Neste sentido, uma calçada acessível é aquela que oferece segurança e autonomia ao usuário. Conforme a Lei n. 9.503 de 1997, que instituiu o Código de Trânsito Brasileiro (CTB) e as normas da ABNT n. 9050/2015 (2015, p. 2), uma calçada é a “parte da via, normalmente segregada e em nível diferente, não destinada à circulação de veículos, reservada ao trânsito de pedestres”.

No Juazeiro do Norte, o Plano Diretor de Desenvolvimento Urbano (PDDU/JN) determina o Código e Obras e Posturas, a Lei n. 2571, de 08 de setembro de 2000 em seu Capítulo IV (Artigos n. 91 a 100) estabelece parâmetros para a construção das calçadas no município, orientando que haja: revestimento antiderrapante e inexistência de elementos que dificultem a circulação dos pedestres. Quanto à declividade, determina-se o mínimo de 2% e máximo de 3%, sendo proibida a construção de degraus ou batentes, no sentido longitudinal da calçada, em logradouros com declividade inferior a 20% (vinte por cento). Quando se trata de logradouros com “declividade superior a 20% (vinte por cento) a altura máxima do degrau ou batente será de 0,18m, e quando for necessário mais de um degrau, a largura mínima deste será de 0,30m” (PDDU/JN, 2000).

Em relação à largura das calçadas, o (PDDU/JN, 2000, p. 44) não estabelece uma medida unificada, contudo, determina que a “uniformidade da largura deverá ser mantida, conforme tipologia viária, em toda a extensão da calçada”.

No que concerne às normas da ABNT (1986), a calçada é um mobiliário urbano classificada na categoria de circulação e transporte, sendo mobiliário urbano todos os objetos ou elementos integrantes da paisagem urbana, de natureza utilitária ou não, implantados mediante autorização do poder público.

A calçada é dividida nas seguintes partes: faixa de serviço, faixa livre e faixa de acesso.
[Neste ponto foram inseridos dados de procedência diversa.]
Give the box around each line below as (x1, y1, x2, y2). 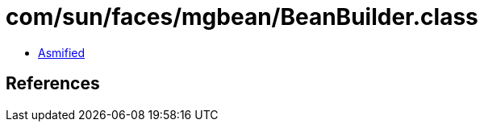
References (6, 73, 100, 94)
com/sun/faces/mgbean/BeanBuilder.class (6, 3, 478, 31)
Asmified (38, 45, 86, 60)
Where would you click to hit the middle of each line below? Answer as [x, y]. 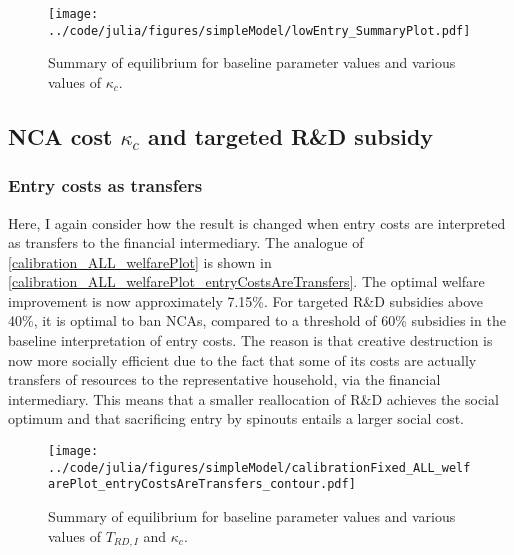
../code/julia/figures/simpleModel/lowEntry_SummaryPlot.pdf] [259, 30]
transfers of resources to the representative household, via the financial [224, 379]
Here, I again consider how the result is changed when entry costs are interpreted [257, 222]
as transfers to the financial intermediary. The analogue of [186, 242]
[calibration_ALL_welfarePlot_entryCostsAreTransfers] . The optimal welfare [246, 281]
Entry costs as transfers [105, 185]
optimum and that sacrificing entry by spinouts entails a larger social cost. [236, 418]
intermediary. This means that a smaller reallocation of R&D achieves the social [253, 398]
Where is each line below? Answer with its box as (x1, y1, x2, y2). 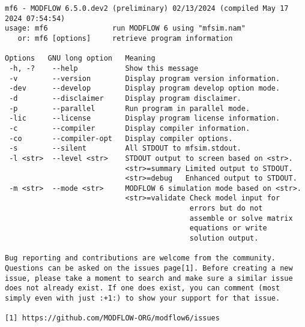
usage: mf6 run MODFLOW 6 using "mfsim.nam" (5, 24, 246, 33)
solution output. (189, 234, 259, 243)
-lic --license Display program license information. (9, 114, 280, 123)
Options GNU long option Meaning (5, 54, 156, 63)
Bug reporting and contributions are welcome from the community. (5, 254, 276, 263)
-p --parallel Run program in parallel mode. (9, 104, 250, 113)
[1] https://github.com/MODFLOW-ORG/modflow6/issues (5, 314, 220, 323)
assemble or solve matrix (189, 214, 293, 223)
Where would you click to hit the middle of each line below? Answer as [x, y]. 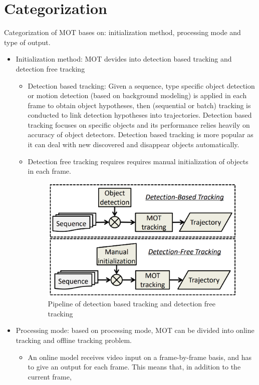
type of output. [27, 42]
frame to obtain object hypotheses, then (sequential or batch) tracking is [139, 105]
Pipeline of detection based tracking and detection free [132, 304]
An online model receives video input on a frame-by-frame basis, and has [140, 357]
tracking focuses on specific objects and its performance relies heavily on [139, 124]
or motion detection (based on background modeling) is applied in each [137, 95]
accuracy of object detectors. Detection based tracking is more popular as [141, 134]
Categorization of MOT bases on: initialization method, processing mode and [122, 32]
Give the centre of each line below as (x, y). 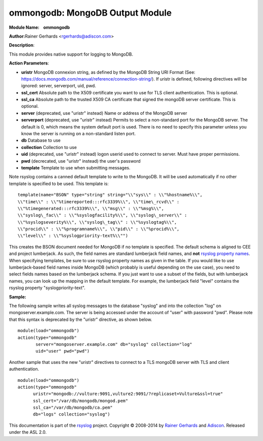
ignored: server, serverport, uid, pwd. (59, 86)
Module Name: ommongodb (39, 27)
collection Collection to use (49, 147)
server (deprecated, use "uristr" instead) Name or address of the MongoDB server (104, 113)
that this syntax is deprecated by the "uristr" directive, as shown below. (81, 319)
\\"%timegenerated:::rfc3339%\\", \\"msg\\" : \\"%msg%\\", (91, 208)
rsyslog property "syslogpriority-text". (47, 288)
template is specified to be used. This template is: (59, 184)
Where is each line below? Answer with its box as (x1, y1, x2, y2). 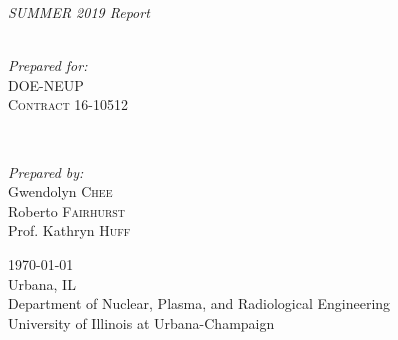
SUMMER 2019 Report (8, 2, 150, 22)
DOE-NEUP (8, 74, 84, 95)
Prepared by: (8, 161, 84, 182)
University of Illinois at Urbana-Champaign (8, 312, 275, 333)
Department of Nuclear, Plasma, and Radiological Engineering (8, 293, 391, 314)
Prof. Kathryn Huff (8, 220, 131, 241)
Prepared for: (8, 55, 88, 76)
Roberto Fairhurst (8, 200, 126, 221)
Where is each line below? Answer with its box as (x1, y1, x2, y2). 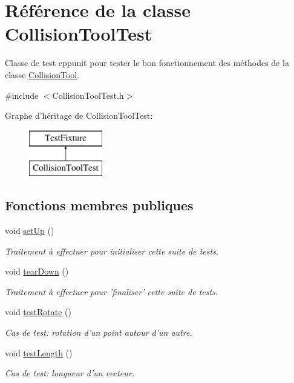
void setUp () (5, 224, 54, 237)
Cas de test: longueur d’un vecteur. (5, 367, 135, 379)
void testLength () (5, 346, 73, 359)
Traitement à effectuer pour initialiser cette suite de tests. (5, 244, 219, 257)
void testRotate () (5, 305, 71, 318)
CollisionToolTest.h (52, 88, 124, 101)
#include (5, 88, 39, 101)
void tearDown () (5, 265, 69, 278)
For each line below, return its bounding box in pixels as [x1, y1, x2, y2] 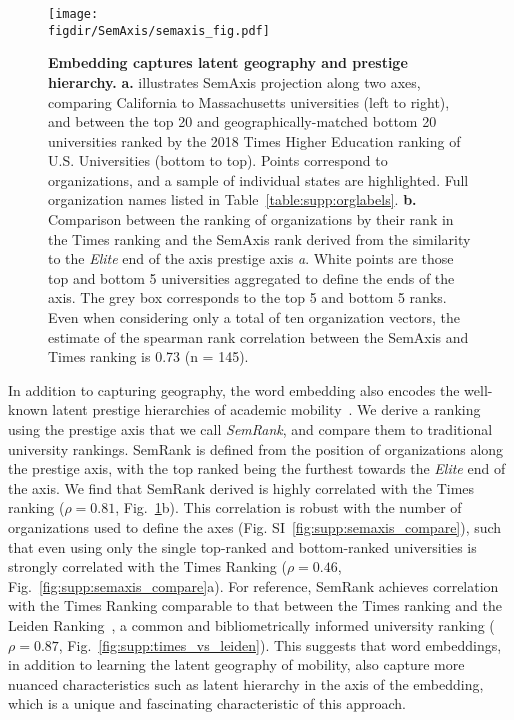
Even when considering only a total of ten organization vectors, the [48, 307, 460, 328]
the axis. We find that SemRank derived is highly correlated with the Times [8, 477, 475, 498]
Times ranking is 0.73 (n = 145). [48, 346, 249, 367]
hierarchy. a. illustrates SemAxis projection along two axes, [48, 71, 421, 92]
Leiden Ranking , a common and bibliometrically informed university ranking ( [8, 614, 495, 635]
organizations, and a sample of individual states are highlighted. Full [48, 169, 469, 190]
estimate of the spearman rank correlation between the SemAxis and [48, 326, 469, 347]
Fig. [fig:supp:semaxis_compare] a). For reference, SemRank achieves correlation [8, 575, 499, 596]

Na faixa de serviço fica o espaço reservado à colocação de árvores, rampas de acesso, postes, sinalização de trânsito e mobiliário urbano. Na faixa livre não pode haver nenhum obstáculo, pois é destinada à livre circulação do pedestre. Já na faixa de acesso, podem ser colocadas rampas, toldos, propaganda e mobiliário móvel, como mesas de bar e floreiras, desde que não impeçam o acesso aos imóveis. Na Figura 1, apresentamos as partes de uma calçada e a metragem recomendada:

Figura 1 – Faixas que compõem uma calçada acessível com respectivas dimensões mínimas (m). Fonte: Autoria própria (2017).
Figura 1 – Faixas que compõem uma calçada acessível com respectivas dimensões mínimas (m). Fonte: Autoria própria (2017).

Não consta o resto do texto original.